Josh Padgett. Numerical integration techniques on manifolds and their Hopf algebraic structure. Abstract: Lie group integrators are a class of numerical integration methods which approximate the solution to differential equations which preserve the underlying geometric structure of the true solution. In this talk, we consider a commutative graded Hopf algebraic structure arising in the order theory and backward error analysis of such Lie group methods. We will consider recursive and direct formulae for the coproduct and antipode, while emphasizing the connection to the Hopf algebra of classical Butcher theory and the Hopf algebra structure of the shuffle algebra. The talk will provide the necessary background to make it accessible to graduate students.

October 24

Josh Padgett. Continuation of the previous talk.

October 31

No seminar.

November 7

Cezar Lupu. Clausen function and a dilogarithmic integral arising in quantum field theory.

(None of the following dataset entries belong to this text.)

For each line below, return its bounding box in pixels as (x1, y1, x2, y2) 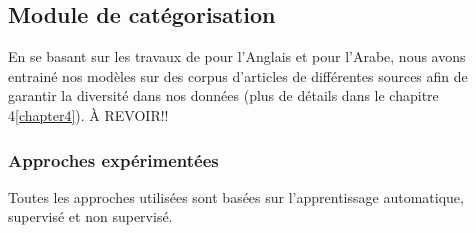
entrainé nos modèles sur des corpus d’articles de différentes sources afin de (8, 65, 468, 86)
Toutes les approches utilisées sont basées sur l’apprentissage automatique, (8, 186, 464, 207)
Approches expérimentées (8, 147, 219, 172)
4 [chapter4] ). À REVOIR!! (8, 104, 169, 125)
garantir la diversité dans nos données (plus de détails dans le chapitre (8, 85, 439, 106)
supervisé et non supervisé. (8, 206, 173, 227)
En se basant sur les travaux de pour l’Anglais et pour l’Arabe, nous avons (8, 46, 466, 67)
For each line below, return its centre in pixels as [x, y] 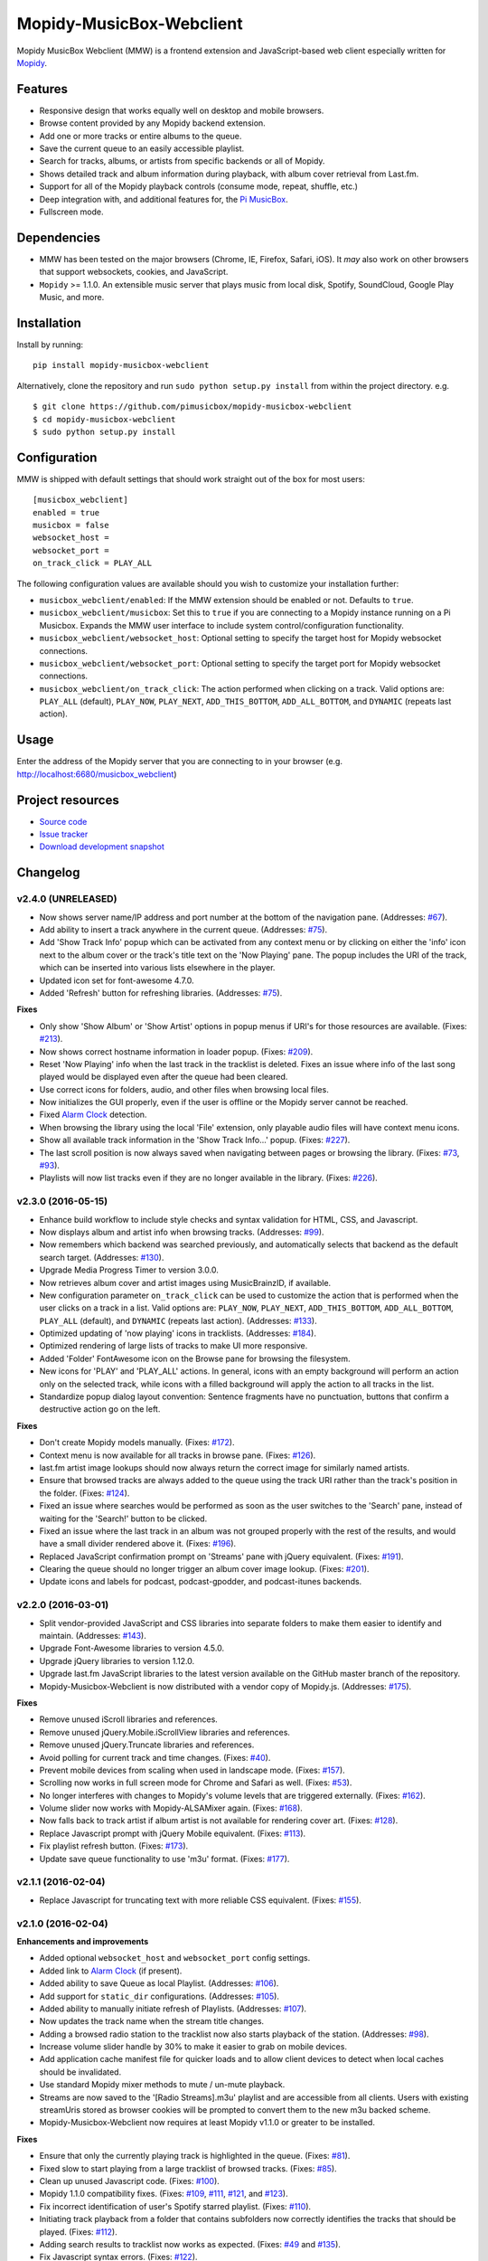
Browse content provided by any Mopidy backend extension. [152, 123]
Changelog [48, 873]
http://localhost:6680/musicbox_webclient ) [97, 774]
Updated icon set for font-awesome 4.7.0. [117, 980]
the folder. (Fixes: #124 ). [84, 1493]
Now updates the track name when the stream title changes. [152, 2021]
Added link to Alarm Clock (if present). [111, 1971]
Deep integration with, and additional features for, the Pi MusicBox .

Abstract: In this talk, I shall bring into perspective a transcendental function which connects many branches of mathematics (analysis, number theory, algebra) and physics (quantum field theory). This function is called nowadays the Clausen integral. This was introduced for the first time by Thomas Clausen in 1832 and it is intimately connected with the polylogarithm, polygamma function and ultimately with the Riemann zeta function. Next, we state some basic properties of this function and we give a new proof of the Clausen acceleration formula (based on a joint work with Derek Orr). We also make some important remarks why this acceleration formula is important in physics and towards the end of the talk, I shall discuss about a dilogarithmic integral from quantum field theory.

November 14

Cezar Lupu. Continuation of the previous talk.

November 21

Thanksgiving Break.

November 28

Cezar Lupu. The dilogarithm function in geometry and number theory (Part I). Abstract: In this first part of a series of talk, we introduce and explore basic properties of another special function called the dilogarithm. First defined by Euler, the dilogarithm function is one of the simplest non-elementary functions, but also one of the strangest. It was also studied by mathematicians such as Abel, Lobachevsky, Kummer, and Ramanujan among others. In recent years, it has become much better known due to its connections with hyperbolic geometry, algebraic K-theory and mathematical physics.

December 5

Cezar Lupu. Continuation of the previous talk.